• [Data for this task]
* * *
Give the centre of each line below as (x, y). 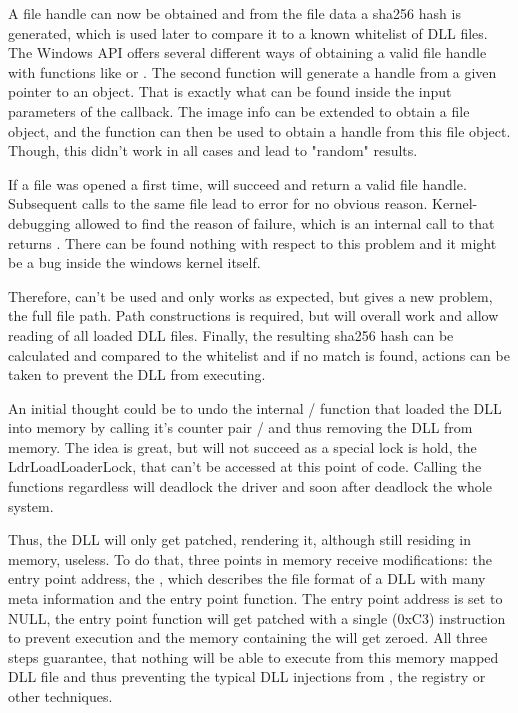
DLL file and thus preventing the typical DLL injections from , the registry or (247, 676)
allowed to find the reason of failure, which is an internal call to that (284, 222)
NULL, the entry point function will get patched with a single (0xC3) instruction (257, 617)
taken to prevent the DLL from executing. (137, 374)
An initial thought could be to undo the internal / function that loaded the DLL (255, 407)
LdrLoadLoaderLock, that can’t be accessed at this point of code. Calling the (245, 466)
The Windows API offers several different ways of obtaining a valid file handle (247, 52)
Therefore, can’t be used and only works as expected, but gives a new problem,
* * *
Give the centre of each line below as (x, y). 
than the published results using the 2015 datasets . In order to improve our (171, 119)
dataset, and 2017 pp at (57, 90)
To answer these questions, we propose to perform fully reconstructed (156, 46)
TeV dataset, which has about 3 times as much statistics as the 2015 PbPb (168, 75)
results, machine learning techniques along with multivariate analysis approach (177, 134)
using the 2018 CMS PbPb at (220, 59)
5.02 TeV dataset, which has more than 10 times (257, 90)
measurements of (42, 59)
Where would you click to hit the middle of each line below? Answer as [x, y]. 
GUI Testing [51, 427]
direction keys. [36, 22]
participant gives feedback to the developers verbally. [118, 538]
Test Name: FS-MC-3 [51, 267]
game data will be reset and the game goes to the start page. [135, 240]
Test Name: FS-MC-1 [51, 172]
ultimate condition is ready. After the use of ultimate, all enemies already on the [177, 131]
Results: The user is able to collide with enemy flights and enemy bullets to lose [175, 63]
* * *
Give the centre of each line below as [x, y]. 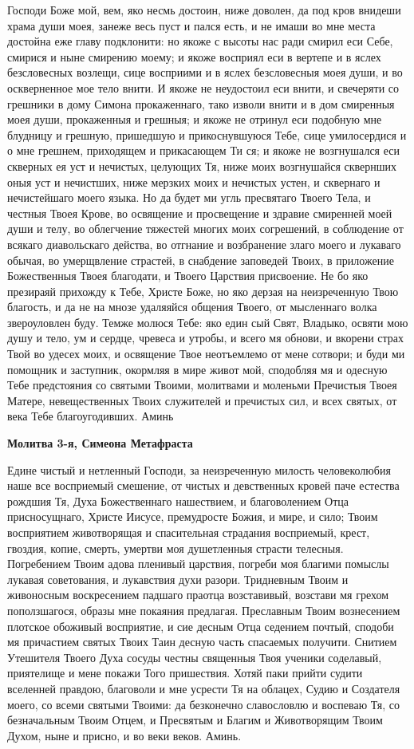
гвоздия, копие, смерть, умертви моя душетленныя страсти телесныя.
* * *
• [What you should do]
Return only the part of the records above that opens with the line containing "participant gives feedback" and closes with the line containing "Results: The user", ends included.

• [Answer]
participant gives feedback to the developers verbally. [118, 538]
Test Name: FS-MC-3 [51, 267]
game data will be reset and the game goes to the start page. [135, 240]
Test Name: FS-MC-1 [51, 172]
ultimate condition is ready. After the use of ultimate, all enemies already on the [177, 131]
Results: The user is able to collide with enemy flights and enemy bullets to lose [175, 63]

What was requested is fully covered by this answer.